- [The problem]
Go through the entries below and copy every line that holds the word "japanese".

- [Data extracts]
════════
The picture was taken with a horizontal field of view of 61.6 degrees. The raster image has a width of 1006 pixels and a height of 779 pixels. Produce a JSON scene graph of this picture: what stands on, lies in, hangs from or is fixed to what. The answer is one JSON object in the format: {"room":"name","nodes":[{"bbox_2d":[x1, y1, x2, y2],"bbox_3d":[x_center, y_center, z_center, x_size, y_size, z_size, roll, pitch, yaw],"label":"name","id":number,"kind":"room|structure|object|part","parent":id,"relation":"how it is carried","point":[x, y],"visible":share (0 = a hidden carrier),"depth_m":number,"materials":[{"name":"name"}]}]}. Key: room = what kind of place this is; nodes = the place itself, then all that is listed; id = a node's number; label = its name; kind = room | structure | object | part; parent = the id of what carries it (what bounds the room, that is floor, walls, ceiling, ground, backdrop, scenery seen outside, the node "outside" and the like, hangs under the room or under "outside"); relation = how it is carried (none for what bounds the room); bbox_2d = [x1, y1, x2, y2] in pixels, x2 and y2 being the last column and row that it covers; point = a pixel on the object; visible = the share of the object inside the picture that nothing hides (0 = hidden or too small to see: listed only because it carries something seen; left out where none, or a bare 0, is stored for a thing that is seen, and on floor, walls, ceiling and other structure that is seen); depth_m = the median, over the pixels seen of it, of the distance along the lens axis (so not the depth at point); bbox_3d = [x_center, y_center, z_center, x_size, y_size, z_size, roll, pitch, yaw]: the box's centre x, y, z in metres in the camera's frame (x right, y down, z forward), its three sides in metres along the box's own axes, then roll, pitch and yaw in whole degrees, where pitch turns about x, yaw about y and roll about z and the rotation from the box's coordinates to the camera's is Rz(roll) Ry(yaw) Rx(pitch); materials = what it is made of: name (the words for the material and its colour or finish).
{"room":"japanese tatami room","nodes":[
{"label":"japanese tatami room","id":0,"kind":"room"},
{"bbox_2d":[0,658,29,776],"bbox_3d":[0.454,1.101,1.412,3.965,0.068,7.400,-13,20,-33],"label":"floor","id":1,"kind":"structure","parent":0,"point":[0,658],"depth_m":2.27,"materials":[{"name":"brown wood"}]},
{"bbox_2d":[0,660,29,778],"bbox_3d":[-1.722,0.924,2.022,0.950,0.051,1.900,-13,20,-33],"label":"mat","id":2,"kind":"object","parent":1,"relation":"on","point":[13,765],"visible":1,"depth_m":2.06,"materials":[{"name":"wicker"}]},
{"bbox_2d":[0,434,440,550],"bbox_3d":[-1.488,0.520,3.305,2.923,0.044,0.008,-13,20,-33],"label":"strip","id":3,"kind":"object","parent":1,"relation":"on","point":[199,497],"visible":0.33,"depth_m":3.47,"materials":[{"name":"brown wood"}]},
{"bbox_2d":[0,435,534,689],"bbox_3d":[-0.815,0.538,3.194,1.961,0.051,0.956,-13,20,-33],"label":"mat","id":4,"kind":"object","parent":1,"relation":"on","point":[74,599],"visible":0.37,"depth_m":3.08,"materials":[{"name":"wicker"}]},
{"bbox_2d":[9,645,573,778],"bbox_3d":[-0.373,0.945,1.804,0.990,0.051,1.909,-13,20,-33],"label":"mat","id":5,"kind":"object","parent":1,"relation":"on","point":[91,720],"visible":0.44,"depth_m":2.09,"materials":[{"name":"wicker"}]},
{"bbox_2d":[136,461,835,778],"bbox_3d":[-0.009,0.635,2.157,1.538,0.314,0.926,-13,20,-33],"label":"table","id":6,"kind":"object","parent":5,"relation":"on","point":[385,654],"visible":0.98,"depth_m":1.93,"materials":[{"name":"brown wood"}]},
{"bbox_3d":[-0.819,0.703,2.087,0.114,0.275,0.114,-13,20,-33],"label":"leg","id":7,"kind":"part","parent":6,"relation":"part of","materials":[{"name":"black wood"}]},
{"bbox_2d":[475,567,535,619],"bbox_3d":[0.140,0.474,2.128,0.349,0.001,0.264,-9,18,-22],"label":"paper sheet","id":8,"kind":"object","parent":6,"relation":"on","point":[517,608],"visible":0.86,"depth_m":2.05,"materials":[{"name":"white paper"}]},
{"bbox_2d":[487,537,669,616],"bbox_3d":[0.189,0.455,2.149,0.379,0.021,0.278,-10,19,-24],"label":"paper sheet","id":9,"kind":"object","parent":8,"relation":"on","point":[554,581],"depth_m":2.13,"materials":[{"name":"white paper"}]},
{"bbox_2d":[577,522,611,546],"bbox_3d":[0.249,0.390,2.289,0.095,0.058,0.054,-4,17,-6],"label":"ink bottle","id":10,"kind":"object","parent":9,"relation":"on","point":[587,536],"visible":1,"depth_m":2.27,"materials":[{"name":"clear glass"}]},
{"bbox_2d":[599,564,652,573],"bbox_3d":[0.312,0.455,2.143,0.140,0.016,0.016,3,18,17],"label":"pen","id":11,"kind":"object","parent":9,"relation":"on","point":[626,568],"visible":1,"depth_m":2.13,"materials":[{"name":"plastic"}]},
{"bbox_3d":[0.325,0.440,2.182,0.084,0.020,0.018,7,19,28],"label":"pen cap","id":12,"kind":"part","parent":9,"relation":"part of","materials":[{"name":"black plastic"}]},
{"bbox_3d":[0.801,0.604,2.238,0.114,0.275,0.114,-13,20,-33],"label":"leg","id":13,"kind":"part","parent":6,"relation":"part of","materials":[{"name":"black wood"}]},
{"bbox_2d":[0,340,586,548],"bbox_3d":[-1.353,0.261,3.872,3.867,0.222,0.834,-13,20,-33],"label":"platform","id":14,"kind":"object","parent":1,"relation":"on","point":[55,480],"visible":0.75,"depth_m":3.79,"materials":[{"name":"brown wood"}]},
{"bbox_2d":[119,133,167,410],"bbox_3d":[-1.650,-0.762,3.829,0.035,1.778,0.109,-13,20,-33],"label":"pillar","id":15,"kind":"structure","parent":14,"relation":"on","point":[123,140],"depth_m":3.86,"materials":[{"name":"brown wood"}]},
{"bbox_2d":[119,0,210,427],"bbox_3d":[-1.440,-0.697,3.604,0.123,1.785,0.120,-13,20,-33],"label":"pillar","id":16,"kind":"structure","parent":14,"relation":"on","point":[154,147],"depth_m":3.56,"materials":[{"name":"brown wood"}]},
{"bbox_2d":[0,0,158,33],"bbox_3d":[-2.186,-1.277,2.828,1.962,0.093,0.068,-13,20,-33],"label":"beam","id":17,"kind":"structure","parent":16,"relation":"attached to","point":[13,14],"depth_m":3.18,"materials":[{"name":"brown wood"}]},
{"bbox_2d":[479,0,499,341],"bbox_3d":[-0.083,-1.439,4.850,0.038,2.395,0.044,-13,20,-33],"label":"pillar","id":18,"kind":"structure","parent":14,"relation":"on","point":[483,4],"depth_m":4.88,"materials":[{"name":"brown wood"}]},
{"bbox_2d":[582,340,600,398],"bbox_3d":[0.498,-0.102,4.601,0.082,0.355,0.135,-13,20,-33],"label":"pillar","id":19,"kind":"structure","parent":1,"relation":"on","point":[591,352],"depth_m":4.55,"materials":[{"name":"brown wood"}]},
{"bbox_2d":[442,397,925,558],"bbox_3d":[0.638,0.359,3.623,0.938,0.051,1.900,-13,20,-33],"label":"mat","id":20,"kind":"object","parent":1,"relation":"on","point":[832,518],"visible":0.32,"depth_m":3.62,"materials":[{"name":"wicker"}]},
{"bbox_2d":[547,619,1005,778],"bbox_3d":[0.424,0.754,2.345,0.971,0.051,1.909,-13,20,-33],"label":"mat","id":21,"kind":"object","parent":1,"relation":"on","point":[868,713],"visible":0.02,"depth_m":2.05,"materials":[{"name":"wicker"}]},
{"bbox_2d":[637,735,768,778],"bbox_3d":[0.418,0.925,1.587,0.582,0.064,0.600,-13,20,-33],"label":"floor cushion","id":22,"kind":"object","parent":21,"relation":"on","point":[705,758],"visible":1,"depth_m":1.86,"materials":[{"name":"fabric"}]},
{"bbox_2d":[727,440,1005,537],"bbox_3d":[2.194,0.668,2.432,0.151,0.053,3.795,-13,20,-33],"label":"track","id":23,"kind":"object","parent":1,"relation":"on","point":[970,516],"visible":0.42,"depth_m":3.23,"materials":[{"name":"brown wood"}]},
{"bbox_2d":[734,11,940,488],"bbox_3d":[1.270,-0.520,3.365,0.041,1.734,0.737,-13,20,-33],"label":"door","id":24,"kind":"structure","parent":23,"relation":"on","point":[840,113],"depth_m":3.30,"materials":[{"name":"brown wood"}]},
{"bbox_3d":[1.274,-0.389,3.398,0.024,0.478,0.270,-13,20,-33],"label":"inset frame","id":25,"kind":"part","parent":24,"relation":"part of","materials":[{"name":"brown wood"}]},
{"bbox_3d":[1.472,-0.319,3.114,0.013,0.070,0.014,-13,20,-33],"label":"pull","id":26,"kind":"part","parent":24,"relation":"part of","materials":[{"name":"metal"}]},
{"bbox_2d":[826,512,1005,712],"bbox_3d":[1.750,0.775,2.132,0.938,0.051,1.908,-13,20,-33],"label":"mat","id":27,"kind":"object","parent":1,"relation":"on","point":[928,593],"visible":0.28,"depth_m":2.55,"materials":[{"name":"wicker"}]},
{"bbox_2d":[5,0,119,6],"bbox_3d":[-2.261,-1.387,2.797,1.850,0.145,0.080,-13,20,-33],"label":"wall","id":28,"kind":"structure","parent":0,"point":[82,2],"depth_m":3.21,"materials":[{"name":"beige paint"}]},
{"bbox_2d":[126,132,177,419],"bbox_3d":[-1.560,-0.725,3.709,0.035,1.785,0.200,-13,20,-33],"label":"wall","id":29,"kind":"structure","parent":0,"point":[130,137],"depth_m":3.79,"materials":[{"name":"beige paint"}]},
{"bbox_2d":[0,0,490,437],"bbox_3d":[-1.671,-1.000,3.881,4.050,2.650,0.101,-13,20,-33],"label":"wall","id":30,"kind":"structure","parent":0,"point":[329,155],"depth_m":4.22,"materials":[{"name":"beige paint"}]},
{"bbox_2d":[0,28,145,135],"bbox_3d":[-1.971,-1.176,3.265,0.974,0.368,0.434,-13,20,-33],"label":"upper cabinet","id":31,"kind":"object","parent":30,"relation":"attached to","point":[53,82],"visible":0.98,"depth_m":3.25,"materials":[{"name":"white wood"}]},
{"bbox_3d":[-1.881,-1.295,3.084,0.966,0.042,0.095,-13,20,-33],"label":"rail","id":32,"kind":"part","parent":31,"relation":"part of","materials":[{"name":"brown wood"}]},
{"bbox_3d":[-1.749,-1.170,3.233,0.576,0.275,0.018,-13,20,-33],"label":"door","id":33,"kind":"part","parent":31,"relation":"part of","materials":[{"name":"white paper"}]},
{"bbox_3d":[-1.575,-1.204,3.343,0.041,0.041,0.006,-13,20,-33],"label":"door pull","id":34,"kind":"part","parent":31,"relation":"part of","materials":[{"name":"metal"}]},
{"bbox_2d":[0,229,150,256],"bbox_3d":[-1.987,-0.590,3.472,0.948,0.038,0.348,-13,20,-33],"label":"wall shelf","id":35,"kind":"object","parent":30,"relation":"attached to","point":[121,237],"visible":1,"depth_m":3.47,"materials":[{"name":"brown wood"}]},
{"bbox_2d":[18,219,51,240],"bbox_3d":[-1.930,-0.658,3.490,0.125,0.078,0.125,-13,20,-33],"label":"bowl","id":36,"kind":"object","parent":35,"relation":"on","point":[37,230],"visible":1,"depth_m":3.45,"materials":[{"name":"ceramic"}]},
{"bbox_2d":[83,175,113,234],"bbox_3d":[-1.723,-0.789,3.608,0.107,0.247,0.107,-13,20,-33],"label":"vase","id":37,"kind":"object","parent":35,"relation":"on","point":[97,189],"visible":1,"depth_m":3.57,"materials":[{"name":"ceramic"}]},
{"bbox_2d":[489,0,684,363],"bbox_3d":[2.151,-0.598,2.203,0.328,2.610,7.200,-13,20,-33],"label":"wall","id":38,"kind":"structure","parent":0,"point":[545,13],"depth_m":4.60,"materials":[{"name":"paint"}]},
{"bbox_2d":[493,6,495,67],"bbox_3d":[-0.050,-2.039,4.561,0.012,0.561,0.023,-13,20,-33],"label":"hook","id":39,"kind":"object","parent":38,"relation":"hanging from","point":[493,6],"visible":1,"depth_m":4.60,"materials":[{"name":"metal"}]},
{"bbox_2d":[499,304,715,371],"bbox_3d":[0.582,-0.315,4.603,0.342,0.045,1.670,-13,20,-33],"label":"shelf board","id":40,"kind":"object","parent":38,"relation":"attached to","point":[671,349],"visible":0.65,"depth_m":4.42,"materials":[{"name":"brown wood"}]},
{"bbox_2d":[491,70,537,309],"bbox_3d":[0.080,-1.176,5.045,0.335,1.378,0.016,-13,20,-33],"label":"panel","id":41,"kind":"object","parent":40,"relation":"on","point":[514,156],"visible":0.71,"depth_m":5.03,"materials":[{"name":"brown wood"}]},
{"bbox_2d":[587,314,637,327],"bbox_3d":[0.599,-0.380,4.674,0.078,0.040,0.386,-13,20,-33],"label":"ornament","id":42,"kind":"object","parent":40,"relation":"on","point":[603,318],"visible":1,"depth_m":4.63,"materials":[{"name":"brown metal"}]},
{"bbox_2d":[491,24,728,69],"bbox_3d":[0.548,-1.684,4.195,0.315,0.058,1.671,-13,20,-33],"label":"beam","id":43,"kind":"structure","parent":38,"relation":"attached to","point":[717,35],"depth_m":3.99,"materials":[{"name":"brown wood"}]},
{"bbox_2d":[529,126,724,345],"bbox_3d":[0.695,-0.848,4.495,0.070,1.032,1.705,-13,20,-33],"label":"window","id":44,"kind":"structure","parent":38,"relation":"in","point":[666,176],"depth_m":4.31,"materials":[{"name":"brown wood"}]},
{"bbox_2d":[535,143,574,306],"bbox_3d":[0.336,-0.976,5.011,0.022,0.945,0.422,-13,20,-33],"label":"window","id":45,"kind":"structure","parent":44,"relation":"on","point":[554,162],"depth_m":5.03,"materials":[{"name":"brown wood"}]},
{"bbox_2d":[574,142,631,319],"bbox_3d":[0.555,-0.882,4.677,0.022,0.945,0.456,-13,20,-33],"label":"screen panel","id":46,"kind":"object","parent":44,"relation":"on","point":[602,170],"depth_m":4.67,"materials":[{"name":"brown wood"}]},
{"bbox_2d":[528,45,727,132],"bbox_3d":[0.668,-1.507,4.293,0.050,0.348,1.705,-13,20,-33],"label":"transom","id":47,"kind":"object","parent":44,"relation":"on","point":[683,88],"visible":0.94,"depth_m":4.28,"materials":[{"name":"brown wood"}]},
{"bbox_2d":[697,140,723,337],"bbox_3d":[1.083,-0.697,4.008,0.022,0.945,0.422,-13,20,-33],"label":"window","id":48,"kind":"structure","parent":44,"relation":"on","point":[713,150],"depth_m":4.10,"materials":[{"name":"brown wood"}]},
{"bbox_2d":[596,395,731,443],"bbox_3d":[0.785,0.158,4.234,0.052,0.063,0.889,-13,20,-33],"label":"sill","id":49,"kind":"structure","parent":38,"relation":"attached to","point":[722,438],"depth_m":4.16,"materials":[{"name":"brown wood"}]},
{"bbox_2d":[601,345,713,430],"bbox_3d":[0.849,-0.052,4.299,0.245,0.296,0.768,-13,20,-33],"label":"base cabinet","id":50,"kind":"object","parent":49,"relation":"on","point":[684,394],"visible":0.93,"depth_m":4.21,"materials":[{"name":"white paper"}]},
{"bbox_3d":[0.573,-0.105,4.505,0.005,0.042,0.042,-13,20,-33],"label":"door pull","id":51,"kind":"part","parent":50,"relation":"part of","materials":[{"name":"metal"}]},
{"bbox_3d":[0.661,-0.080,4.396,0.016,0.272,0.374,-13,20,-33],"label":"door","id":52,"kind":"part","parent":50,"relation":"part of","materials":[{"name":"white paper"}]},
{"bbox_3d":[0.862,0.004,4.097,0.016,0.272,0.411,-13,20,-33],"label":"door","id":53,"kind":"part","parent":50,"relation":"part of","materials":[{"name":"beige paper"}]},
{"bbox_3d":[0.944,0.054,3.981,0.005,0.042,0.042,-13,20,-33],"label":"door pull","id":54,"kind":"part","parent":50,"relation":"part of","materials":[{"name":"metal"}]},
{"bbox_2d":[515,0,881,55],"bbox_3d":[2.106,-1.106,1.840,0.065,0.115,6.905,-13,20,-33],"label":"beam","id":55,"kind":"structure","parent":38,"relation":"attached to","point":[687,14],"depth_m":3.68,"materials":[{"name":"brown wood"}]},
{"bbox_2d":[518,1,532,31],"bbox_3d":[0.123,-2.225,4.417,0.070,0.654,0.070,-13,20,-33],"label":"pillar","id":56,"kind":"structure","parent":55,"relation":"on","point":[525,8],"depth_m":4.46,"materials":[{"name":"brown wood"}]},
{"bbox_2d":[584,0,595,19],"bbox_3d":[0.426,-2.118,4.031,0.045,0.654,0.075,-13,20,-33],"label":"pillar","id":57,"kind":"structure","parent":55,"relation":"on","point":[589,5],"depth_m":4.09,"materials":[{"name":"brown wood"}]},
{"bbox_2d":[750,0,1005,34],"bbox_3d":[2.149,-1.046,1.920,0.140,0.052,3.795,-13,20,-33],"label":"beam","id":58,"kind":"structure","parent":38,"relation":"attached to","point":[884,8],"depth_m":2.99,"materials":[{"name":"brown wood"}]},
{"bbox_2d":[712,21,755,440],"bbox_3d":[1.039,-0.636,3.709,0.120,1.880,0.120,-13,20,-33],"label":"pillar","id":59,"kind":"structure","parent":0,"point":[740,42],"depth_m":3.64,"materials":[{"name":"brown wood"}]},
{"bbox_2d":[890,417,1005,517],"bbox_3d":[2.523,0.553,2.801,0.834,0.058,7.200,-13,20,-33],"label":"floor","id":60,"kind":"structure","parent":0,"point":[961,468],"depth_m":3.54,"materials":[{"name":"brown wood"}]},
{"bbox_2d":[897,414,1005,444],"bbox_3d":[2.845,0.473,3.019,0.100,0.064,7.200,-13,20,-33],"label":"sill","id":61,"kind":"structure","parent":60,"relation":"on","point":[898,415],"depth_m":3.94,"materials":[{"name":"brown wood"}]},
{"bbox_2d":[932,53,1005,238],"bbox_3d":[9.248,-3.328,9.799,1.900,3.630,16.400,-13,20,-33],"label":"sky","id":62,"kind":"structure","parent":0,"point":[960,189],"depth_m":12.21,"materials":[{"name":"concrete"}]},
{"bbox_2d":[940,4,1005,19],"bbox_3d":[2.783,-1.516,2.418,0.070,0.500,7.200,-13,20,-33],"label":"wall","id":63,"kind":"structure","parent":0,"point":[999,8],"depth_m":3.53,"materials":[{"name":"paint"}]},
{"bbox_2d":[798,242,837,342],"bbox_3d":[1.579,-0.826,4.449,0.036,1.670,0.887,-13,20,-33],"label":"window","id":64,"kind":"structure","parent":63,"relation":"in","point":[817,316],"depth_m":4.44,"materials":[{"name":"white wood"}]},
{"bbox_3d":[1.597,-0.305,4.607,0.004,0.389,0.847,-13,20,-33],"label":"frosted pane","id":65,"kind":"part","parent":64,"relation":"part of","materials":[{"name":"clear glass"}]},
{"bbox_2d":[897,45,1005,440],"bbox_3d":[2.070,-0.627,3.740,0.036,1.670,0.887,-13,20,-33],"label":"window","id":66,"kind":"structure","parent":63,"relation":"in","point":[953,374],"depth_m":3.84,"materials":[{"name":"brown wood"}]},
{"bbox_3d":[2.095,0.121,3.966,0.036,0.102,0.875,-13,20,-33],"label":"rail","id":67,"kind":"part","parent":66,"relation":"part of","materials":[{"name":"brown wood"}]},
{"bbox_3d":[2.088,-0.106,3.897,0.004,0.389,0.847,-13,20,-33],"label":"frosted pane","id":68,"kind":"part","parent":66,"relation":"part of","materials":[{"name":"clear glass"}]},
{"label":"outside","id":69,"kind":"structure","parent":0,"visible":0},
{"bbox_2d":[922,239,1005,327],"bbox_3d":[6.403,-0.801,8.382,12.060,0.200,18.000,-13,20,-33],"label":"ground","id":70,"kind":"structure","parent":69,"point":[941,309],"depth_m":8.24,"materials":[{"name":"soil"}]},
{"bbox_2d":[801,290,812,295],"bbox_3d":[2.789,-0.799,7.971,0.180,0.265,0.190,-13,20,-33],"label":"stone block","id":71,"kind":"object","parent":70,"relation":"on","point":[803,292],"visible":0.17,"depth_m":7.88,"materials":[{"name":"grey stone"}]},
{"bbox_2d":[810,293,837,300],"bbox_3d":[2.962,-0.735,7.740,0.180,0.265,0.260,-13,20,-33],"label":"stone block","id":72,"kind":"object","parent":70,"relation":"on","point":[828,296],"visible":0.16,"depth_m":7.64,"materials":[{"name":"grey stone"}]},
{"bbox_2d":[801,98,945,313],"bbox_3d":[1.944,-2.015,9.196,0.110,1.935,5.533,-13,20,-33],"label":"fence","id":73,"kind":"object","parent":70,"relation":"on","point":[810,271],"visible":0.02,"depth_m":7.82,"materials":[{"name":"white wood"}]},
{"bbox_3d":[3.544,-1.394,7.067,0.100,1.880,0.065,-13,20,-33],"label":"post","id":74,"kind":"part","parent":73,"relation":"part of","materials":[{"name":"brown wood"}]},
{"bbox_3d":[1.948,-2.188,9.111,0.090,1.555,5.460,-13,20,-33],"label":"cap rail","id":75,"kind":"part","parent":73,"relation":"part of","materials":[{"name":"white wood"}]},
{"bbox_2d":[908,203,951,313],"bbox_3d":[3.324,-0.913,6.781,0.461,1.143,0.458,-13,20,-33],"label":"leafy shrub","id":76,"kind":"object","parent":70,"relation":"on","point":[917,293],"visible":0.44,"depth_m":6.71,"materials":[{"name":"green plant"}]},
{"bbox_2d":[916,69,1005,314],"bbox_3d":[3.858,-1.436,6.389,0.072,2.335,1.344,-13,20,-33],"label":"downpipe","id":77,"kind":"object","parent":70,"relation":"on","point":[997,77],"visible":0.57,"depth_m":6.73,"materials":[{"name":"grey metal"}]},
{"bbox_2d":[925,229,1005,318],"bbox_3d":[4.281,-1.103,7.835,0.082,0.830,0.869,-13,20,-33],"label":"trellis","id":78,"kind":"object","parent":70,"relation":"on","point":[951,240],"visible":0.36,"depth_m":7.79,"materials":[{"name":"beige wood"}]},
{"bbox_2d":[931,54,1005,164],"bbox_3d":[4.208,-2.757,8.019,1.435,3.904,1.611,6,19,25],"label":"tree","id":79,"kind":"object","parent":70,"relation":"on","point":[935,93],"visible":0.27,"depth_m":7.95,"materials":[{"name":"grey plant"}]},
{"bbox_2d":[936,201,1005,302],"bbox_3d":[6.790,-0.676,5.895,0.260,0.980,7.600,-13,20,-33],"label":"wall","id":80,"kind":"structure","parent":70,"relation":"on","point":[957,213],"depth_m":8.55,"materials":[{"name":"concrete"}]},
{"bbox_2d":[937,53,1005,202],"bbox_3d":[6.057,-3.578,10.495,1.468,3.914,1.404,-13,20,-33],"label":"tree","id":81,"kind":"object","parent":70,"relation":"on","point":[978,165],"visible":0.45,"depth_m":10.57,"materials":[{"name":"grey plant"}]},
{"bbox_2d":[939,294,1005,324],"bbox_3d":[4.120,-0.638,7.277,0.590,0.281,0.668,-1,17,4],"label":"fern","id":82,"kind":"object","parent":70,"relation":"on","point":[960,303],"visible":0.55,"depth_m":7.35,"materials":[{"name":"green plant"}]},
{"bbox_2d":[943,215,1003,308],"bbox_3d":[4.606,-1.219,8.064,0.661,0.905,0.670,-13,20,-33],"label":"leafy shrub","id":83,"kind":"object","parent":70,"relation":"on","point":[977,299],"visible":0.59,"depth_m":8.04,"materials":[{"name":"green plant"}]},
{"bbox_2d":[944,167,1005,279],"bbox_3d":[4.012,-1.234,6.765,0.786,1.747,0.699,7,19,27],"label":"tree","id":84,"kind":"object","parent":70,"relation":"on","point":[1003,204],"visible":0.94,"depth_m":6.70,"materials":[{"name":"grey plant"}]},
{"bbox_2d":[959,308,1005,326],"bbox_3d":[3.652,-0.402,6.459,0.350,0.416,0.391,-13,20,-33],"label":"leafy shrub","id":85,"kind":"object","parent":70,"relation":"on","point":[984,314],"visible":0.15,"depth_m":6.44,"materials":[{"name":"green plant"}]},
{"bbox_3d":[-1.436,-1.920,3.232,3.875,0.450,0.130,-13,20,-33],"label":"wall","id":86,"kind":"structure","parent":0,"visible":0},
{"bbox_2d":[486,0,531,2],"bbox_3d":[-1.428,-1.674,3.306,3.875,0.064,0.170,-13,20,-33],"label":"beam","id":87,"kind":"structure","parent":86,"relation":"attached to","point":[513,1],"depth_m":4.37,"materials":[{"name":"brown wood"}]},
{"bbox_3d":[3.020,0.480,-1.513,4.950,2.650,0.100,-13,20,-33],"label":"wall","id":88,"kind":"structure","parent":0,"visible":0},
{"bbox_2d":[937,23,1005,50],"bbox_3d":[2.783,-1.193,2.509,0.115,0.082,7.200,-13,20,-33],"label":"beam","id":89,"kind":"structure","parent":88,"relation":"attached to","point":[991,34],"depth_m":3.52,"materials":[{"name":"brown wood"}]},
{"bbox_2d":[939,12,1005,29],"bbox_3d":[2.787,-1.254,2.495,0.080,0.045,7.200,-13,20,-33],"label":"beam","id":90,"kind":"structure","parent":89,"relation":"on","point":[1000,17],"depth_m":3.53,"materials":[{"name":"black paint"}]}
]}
════════
- [Response below]
{"room":"japanese tatami room","nodes":[
{"label":"japanese tatami room","id":0,"kind":"room"},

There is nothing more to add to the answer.